ASOCIACIÓN

Apoloybaco, organiza una visita enoturística a Sanlúcar de Barrameda.

El enoturismo es esencialmente la práctica del turismo basado en la riqueza vitivinícola de una determina zona geográfica. Sin duda alguna un tipo de turismo cultural y activo, pues está vinculado a conocer también el entorno de esa zona vitivinícola, sus pueblos, sus gentes, su historia, sus monumentos, sus parajes naturales y como no el maridaje de sus vinos con la gastronomía del lugar.

Pues bien esto es lo que hizo el pasado 14 de marzo de 2012, un grupo de socios de Apoloybaco: Una visita enoturística a la hermosa ciudad de Sanlúcar de Barrameda (Cádiz).

De la unión “carnal” entre el río Guadalquivir y la mar “océana”, que se produce en Sanlúcar de Barrameda, nace la Manzanilla, el vino por excelencia de esta singular villa, aunque no el único. En sus Bodegas es acunado y criado hasta que alcanza la madurez suficiente para ser uno de los mejores vinos del Mundo.

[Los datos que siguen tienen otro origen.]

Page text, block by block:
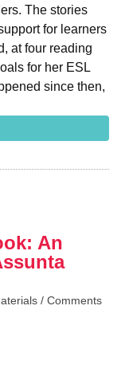
The stories
for learners
at four reading
for her ESL
since then,
An
/ Comments
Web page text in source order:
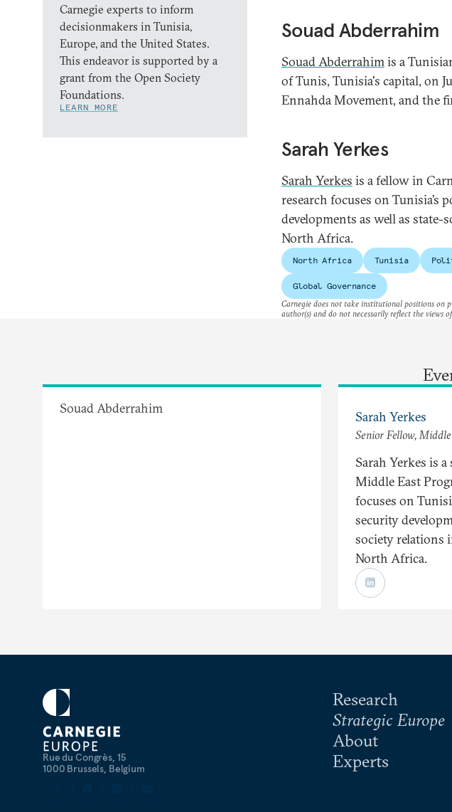
Carnegie experts to inform
decisionmakers in Tunisia,
Europe, and the United States.
This endeavor is supported by a
grant from the Open Society
Foundations.
LEARN MORE
Souad Abderrahim
Souad Abderrahimis a
of Tunis, Tunisia's capital, on
Ennahda Movement, and the
Sarah Yerkes
Sarah Yerkes is a fellow in
research focuses on Tunisia’s
developments as well as
North Africa.
North Africa Tunisia
Global Governance
Carnegie does not take institutional positions on
author(s) and do not necessarily reflect the views
Souad Abderrahim
Sarah Yerkes
Senior Fellow,
Sarah Yerkes is
Middle East
focuses on
security
society relations
North Africa.
Rue du Congrès, 15
1000 Brussels, Belgium
Research
Strategic Europe
About
Experts
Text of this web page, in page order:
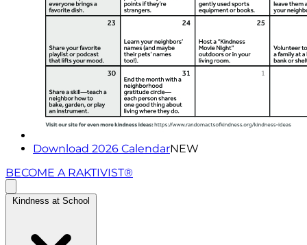
Download 2026 CalendarNEW
BECOME A RAKTIVIST®
Kindness at School
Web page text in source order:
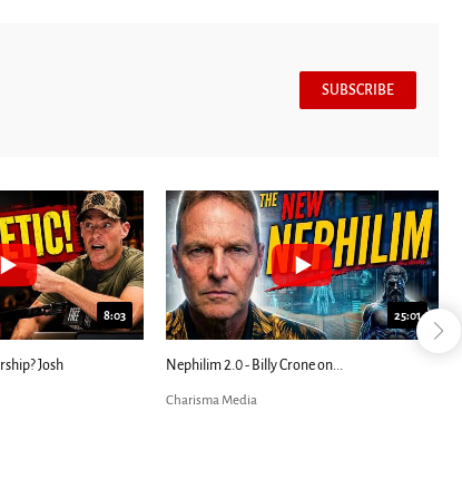
SUBSCRIBE
7:39
Blind Eyes OPENED: Kathryn Krick |... Most Christians Will
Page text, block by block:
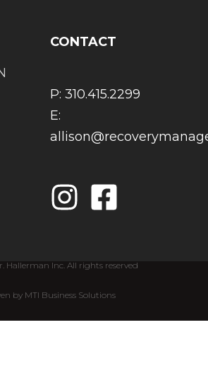
CONTACT
P: 310.415.2299
E:
Hallerman Inc. All rights reserved
by MTI Business Solutions
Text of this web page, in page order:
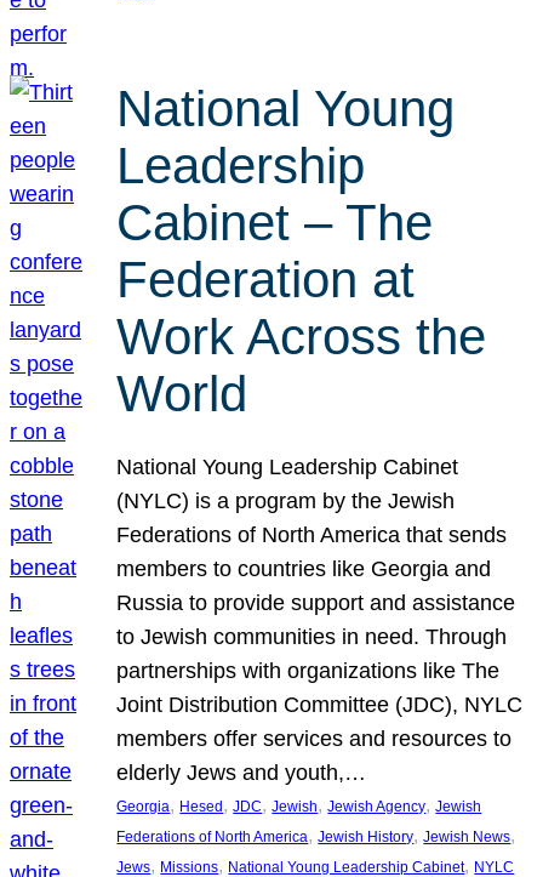
National Young
Leadership
Cabinet – The
Federation at
Work Across the
World
National Young Leadership Cabinet
(NYLC) is a program by the Jewish
Federations of North America that sends
members to countries like Georgia and
Russia to provide support and assistance
to Jewish communities in need. Through
partnerships with organizations like The
Joint Distribution Committee (JDC), NYLC
members offer services and resources to
elderly Jews and youth,…
Georgia, Hesed, JDC, Jewish, Jewish Agency, Jewish
Federations of North America, Jewish History, Jewish News
Jews, Missions, National Young Leadership Cabinet, NYLC
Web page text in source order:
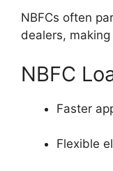
NBFCs often
dealers,
NBFC
Faster
Flexible
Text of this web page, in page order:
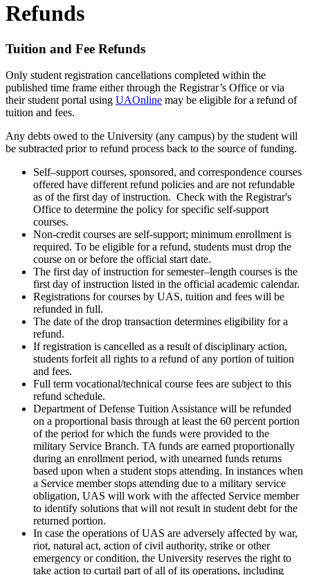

Gracias a la dedicación, buenos consejos y hospitalidad de Antonio Reyes concejal de Turismo de Sanlúcar y a la explicaciones con todo lujo de detalles de Eva Buzón directora general de la empresa “Sanlúcar descúbrela”, nuestra visita fue amena y muy completa, fue cultural, enológica y gastronómica.

 

El Concejal de turismo, Antonio Reyes en el centro de la foto, recibe a la expedición a su llegada a Sanlúcar. Eva Mª Buzón la guía turística de la empresa “Sanlúcar… descúbrela” comienza sus explicaciones en la plaza del Cabildo.
Fueron varios los monumentos y lugares de interés que se visitaron, está es la entrada a la plaza de abastos de Sanlúcar. Antonio Reyes, también hizó de anfitrión, en esta ocasión explicando las particularidades de la plaza de abastos y la calidad y frescura de sus productos.
En la Cuesta de Belén se ecuentran estas arcadas labradas en piedra denominadas Las Covachas de finales del siglo XV. En el interior del Palacio de Orleans construido entre 1860 y 1870. En la actualidad es la sede del ayuntamiento de Sanlúcar.
Entrada al Castillo de Santiago, fortaleza construida en el siglo XV. A la salida del Palacio de Medina Sidonia, que comenzó su construcción en el año 1419.
¡Por fin la Bodega!. En esta ocasión la bodega de Herederos de Argüeso. Fundadas en 1822 por D. León de Argüeso y Argüeso. Todo comenzó con la adquisición por parte de D.León de unas viejas soleras y la bodega “San José” en el callejón de Santo Domingo.
Eva Buzón, fue también la encargada de explicarnos las características de la bodega, que cuenta en la actualidad con unos veinte cañones de bodegas, que se extienden en casi dos manzanas sobre 13.500 metros cuadrados. Las bodegas pertenecen a distintas épocas y estilos, aunque la mayoría son del siglo XIX. Destacan los espacios que se han  conservado del antiguo convento como son las naves “El Refectorio” y “La Sacristía”.
Desde la izquierda: Manuel Vela, José M. Mora, Vicente Sanchis, Juan M. Fernández, Eugenio Noguerol, Gregorio Mora, Rafael Gacía, Juan M. de la Fuente, José C. Rodríguez. Falta el que hizó la foto Antonio García, para sus amigos “El Robi”. De sus vinos generosos; San León Reserva familiar es una manzanilla pasada de un extraordinario bouquet. Otra de sus manzanillas destacadas son las Medallas de Argüeso. Y su amontillado Viejo (VORS), es una auténtica joya enológica.
Gastronomía y vino, en Sanlúcar es algo superlativo: Tortillitas de camarones del bar Barbiana. Ah! en el centro de la foto Antonio García. En Casa Balbino; papás aliñas y manzanilla, bueno algunos se pasaron a la cervecita. Nadie puede decir que no fue una jornada eno – gastronómico – cultural.